物音に気付いた人間が次々に腰を抜かし、目の不自由な按摩が一人だけ残っている所へ、遅くなり申したと手習いの師匠をしているお侍がやってくる。棺に仁王立ちの女の姿を見て、「ふーむ、仏に魔がさすといって、田舎ではこのようなことが起きると耳にしたことがあるが」とつぶやくと、二つの棺に近づく。

よく見ていると、長屋の隣室との仕切り板に貼られた障子紙が風の加減でひらひらする。隣は空きだなで誰もいないはずである。紙がひらひらする度に仁王立ちしている仏が首や腕を動かす。さてはと手習いの師匠は小太刀を抜き放ち、障子紙に狙いを定めブスリと一突きする。

ギャーッとものすごい一声がして、あとは静かになる。近所の連中が真っ暗な隣の空きだなを調べに行くと、黒猫が刺されて息絶えていたという噺。

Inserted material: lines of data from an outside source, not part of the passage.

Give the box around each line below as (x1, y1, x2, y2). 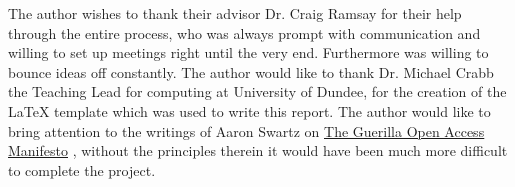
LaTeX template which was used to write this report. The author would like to (8, 100, 491, 121)
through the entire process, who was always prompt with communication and (8, 22, 481, 43)
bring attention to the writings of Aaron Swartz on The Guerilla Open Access (8, 120, 485, 141)
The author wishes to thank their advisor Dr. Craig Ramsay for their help (8, 3, 462, 23)
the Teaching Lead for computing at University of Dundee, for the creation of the (8, 81, 507, 102)
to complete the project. (8, 159, 156, 180)
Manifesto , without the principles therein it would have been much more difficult (8, 140, 508, 161)
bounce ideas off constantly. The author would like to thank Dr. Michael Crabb (8, 61, 494, 82)

猫の恩返しではあるが、結構こわい怪談噺である。趣向はだいぶ違うが「猫怪談」という噺もあり、この噺でも猫が悪さをして仏に魔がさし、早桶からすっくと立ち上がるという似たような展開がある。これも圓生師匠の演じたものを聴いたが、機会があれば別のときに。今回もかなり分量をオーバーしてしまったので、もう一つの噺は次回。